A trip-tych of stories told from the same suite of the Plaza Hotel (Suite 719, I believe), ‘Plaza Suite’ was first performed in the late 1960’s, and this production will inject new life into the work thanks to the trio of creative stars who are bringing this into a very different world. From all indications, they are succeeding, and I haven’t been this excited about a play in a very long time. While Ms. Parker and Mr. Broderick are undoubtedly the big-name draws, the lynchpin may be Mr. Hickey’s directorial prowess. I remember Mr. Hickey from his riveting performance in 1995’s ‘Love! Valour! Compassion!‘ which completely changed my life, and if history is any indication, amazing things can happen when an actor shifts into directing mode.

The source material is intriguing too and anything that Neil Simon has written intrinsically contains both brilliance and humor and a crackling examination of how humans interact. One of the very first shows I’d ever seen on Broadway was his play ‘Lost in Yonkers’, which featured the then relatively-unknown incandescence of Mercedes Ruehl and (eek!) Kevin Spacey. An ensemble piece, the play was as touching as it was hilarious, and it drew me in even as an almost-teenager.
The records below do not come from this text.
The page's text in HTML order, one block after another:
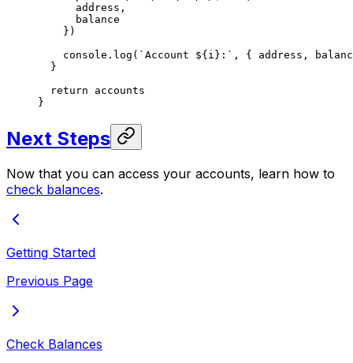
      address,
      balance
    })
    console.
log ( `Account ${ i }:` , { address,
  }
  return
accounts
}
Next Steps
Now that you can access your accounts, learn how to
check balances.
Getting Started
Previous Page
Check Balances
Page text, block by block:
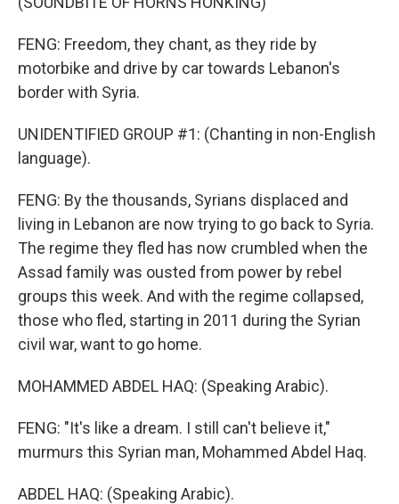
FENG: Freedom, they chant, as they ride by
motorbike and drive by car towards Lebanon's
border with Syria.
UNIDENTIFIED GROUP #1: (Chanting in non-English
language).
FENG: By the thousands, Syrians displaced and
living in Lebanon are now trying to go back to Syria.
The regime they fled has now crumbled when the
Assad family was ousted from power by rebel
groups this week. And with the regime collapsed,
those who fled, starting in 2011 during the Syrian
civil war, want to go home.
MOHAMMED ABDEL HAQ: (Speaking Arabic).
FENG: "It's like a dream. I still can't believe it,"
murmurs this Syrian man, Mohammed Abdel Haq.
ABDEL HAQ: (Speaking Arabic).
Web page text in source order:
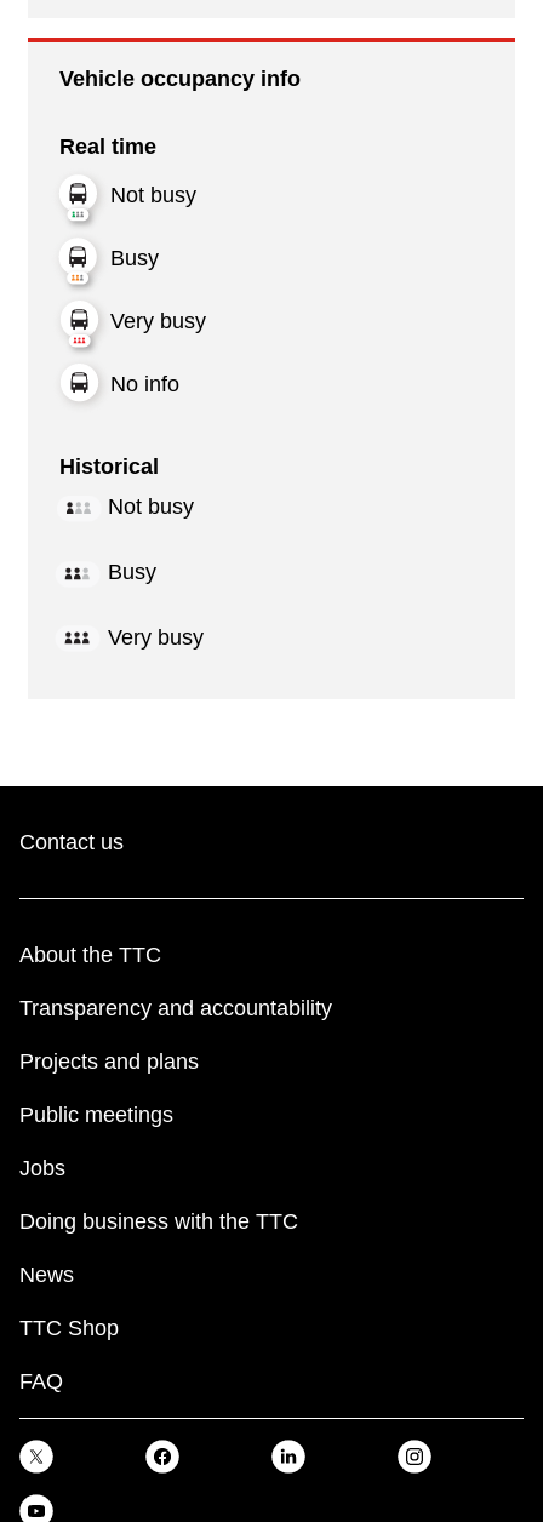
Vehicle occupancy info
Real time
Not busy
Busy
Very busy
No info
Historical
Not busy
Busy
Very busy
Contact us
About the TTC
Transparency and accountability
Projects and plans
Public meetings
Jobs
Doing business with the TTC
News
TTC Shop
FAQ
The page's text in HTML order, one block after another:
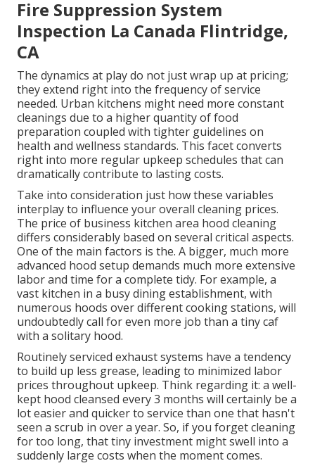
Fire Suppression System
Inspection La Canada Flintridge,
CA
The dynamics at play do not just wrap up at pricing;
they extend right into the frequency of service
needed. Urban kitchens might need more constant
cleanings due to a higher quantity of food
preparation coupled with tighter guidelines on
health and wellness standards. This facet converts
right into more regular upkeep schedules that can
dramatically contribute to lasting costs.
Take into consideration just how these variables
interplay to influence your overall cleaning prices.
The price of business kitchen area hood cleaning
differs considerably based on several critical aspects.
One of the main factors is the. A bigger, much more
advanced hood setup demands much more extensive
labor and time for a complete tidy. For example, a
vast kitchen in a busy dining establishment, with
numerous hoods over different cooking stations, will
undoubtedly call for even more job than a tiny caf
with a solitary hood.
Routinely serviced exhaust systems have a tendency
to build up less grease, leading to minimized labor
prices throughout upkeep. Think regarding it: a well-
kept hood cleansed every 3 months will certainly be a
lot easier and quicker to service than one that hasn't
seen a scrub in over a year. So, if you forget cleaning
for too long, that tiny investment might swell into a
suddenly large costs when the moment comes.

More than that, it instilled an early love of theater, even if we didn’t make to Broadway very often to see new shows, and attending it with Suzie and our Moms made going to a show with loved ones a most favorite event. This time I get to do it with Sherri, Skip, and Chris (with whom I’ll be celebrating 25 years of friendship). A theatrical love-fest is surely in the works.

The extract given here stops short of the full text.